Produce as output only the lines below starting at the line with "profits, although not" and continuing through the line with "able to reduce", each one exactly as written.

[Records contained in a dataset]
:::::
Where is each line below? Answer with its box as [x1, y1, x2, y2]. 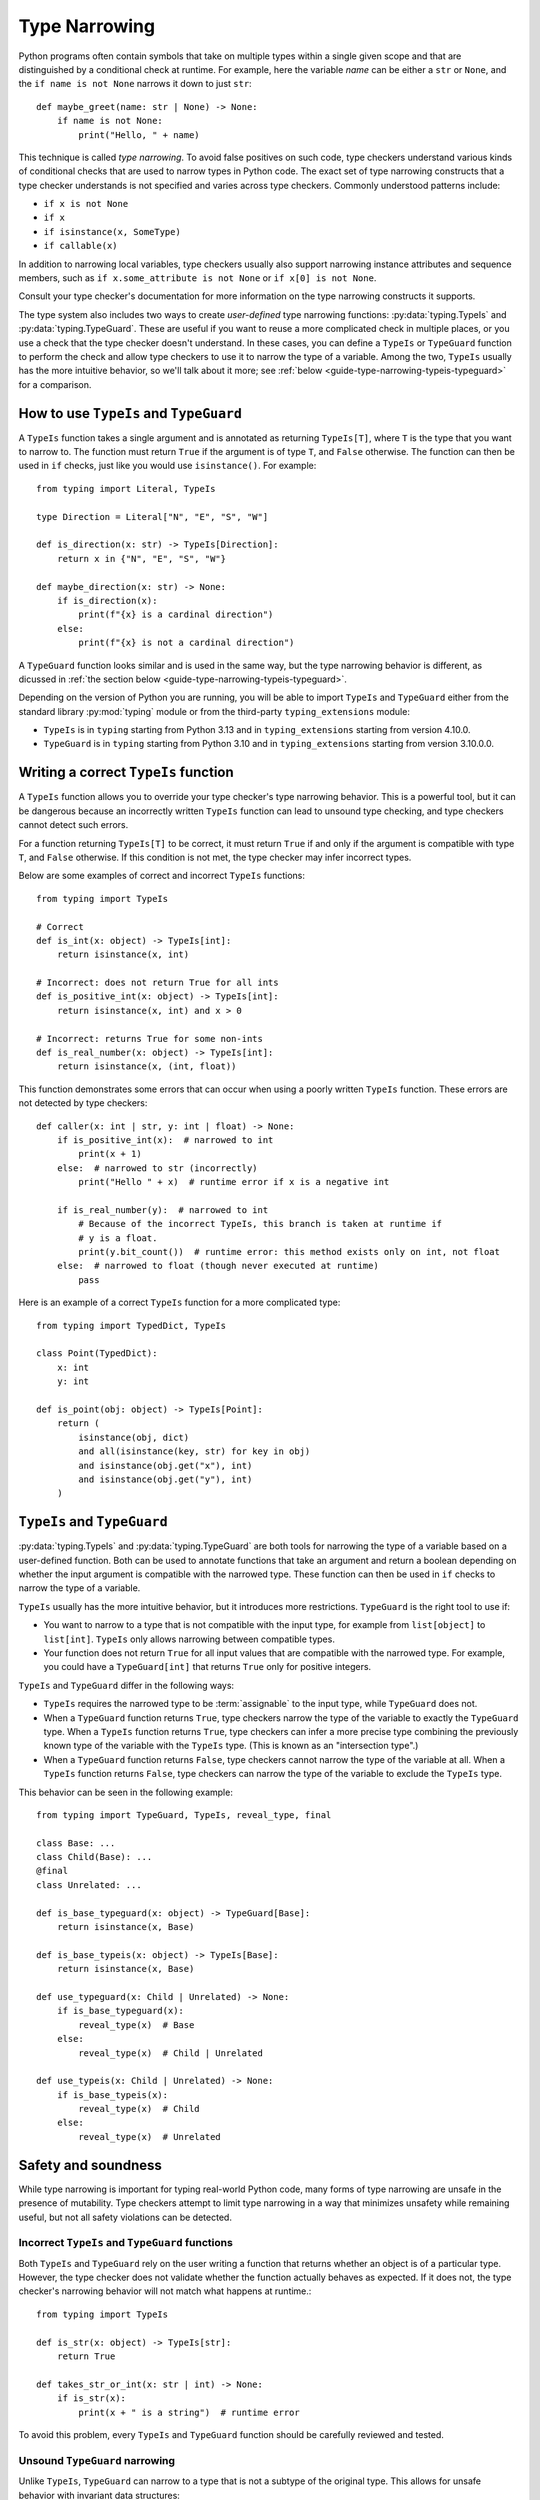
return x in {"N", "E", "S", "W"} [56, 553, 227, 564]
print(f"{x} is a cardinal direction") [78, 609, 274, 620]
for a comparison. [18, 378, 92, 390]
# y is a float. [78, 1232, 158, 1244]
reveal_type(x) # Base [78, 2019, 195, 2030]
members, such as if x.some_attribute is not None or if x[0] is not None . [18, 272, 377, 284]
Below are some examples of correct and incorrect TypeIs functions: [18, 870, 305, 882]
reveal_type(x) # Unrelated [78, 2131, 222, 2142]
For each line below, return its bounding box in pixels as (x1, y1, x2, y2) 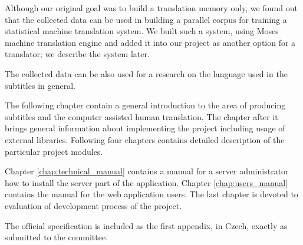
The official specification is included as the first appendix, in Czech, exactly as (5, 219, 288, 231)
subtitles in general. (5, 79, 75, 91)
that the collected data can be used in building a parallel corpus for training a (5, 13, 287, 25)
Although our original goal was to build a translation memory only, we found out (5, 2, 298, 14)
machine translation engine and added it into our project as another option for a (5, 36, 296, 48)
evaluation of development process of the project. (5, 199, 182, 211)
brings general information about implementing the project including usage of (5, 122, 285, 134)
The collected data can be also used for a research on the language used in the (5, 67, 288, 80)
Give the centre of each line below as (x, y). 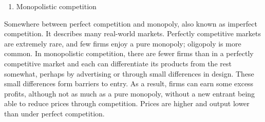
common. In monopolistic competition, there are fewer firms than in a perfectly (129, 53)
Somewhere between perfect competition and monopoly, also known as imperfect (131, 23)
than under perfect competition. (54, 113)
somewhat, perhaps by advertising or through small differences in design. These (129, 73)
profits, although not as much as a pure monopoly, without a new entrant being (130, 93)
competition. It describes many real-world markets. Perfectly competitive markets (133, 33)
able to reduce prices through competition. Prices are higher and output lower (127, 103)
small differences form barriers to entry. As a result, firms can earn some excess (129, 83)
:::::
- [WRITTEN RESPONSE]
profits, although not as much as a pure monopoly, without a new entrant being (130, 93)
competition. It describes many real-world markets. Perfectly competitive markets (133, 33)
able to reduce prices through competition. Prices are higher and output lower (127, 103)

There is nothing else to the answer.